__What you should do__
Pull every line that includes the word "also" from the data.

────────

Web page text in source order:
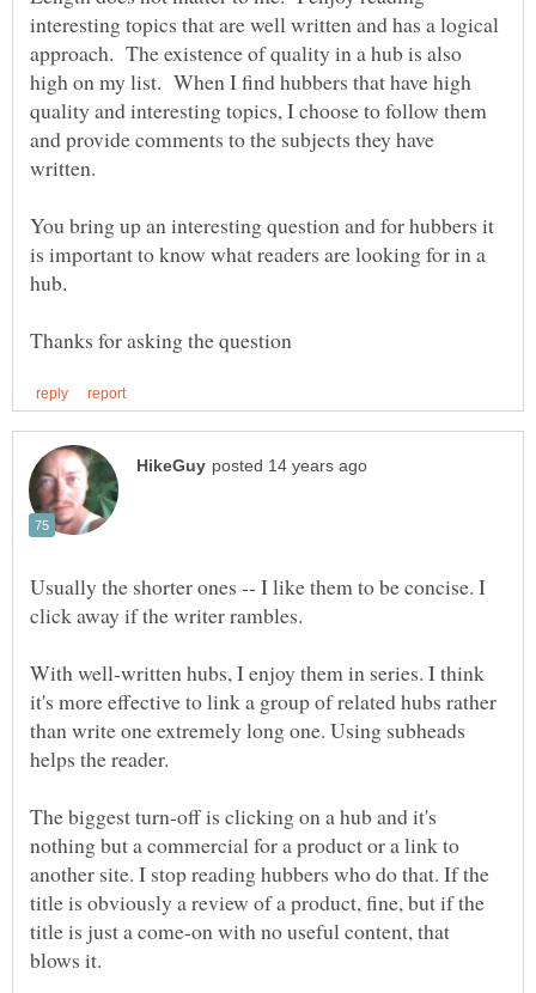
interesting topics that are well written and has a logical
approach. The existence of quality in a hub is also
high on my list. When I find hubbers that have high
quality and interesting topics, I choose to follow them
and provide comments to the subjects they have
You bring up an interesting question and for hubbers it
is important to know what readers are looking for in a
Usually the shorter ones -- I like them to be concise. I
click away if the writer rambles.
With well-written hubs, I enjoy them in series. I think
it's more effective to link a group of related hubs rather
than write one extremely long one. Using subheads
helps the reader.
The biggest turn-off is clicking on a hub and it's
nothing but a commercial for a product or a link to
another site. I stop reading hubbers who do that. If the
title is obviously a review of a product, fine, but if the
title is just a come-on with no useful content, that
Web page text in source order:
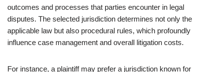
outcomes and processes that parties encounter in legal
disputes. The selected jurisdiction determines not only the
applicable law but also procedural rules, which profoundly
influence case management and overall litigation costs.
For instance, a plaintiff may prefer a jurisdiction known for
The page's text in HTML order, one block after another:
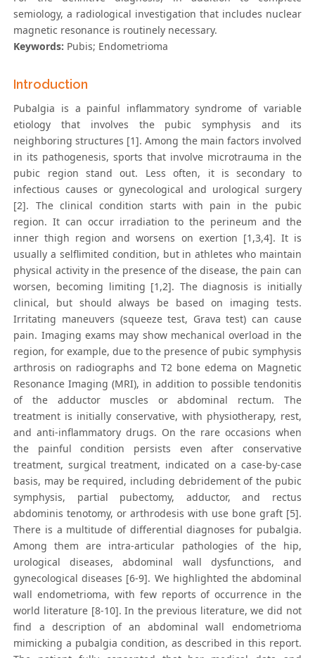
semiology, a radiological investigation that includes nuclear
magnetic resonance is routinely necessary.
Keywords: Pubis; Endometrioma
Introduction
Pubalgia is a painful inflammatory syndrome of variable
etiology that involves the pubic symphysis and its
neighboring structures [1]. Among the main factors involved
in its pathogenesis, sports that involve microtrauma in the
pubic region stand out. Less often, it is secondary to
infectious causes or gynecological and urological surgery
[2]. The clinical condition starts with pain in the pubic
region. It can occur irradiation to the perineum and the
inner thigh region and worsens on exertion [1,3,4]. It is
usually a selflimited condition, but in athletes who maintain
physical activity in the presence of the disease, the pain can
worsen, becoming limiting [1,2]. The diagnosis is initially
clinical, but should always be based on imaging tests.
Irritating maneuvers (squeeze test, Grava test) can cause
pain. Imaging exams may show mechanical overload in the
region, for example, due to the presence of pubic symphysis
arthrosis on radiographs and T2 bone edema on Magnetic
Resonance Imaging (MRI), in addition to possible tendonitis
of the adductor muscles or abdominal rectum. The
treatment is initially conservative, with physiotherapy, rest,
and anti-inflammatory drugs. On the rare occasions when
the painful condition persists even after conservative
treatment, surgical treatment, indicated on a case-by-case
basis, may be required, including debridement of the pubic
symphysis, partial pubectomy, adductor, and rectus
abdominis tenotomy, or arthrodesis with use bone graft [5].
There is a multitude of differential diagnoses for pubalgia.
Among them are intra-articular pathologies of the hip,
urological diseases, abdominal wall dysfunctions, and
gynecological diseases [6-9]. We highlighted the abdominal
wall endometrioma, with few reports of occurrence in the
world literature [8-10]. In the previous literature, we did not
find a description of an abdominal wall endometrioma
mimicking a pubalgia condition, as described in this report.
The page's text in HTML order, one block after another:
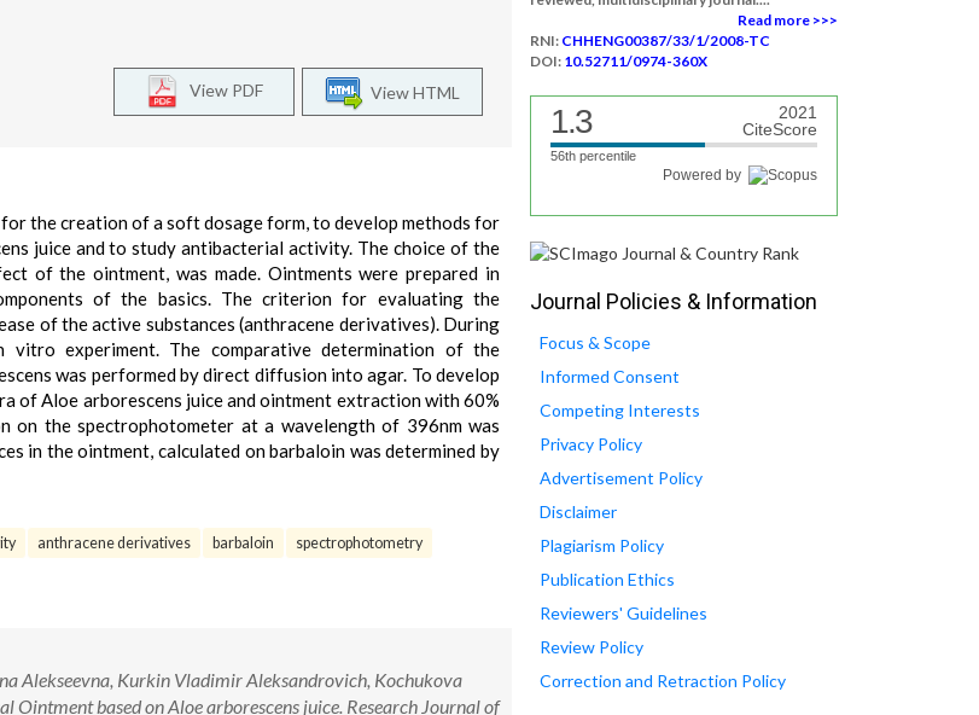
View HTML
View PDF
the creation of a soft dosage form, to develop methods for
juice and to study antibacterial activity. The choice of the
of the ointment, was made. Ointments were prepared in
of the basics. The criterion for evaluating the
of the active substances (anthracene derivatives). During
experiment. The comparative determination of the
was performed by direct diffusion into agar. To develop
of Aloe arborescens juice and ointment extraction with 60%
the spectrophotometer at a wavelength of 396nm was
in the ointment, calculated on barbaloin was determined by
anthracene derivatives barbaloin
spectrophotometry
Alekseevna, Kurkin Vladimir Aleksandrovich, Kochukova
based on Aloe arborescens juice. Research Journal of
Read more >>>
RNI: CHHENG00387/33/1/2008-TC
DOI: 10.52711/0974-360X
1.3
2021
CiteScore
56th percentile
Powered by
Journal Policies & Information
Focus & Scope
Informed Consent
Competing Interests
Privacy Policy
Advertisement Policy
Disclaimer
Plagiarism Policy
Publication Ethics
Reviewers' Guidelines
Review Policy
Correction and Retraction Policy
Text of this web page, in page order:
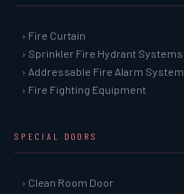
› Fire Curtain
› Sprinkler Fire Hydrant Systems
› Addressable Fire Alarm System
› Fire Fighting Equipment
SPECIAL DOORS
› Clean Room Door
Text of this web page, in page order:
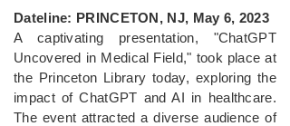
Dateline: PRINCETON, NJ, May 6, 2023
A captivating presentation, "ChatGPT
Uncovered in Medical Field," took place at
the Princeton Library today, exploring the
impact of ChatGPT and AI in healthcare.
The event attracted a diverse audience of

────────

__Written solution__
approach. The existence of quality in a hub is also
applicable law but also procedural rules, which profoundly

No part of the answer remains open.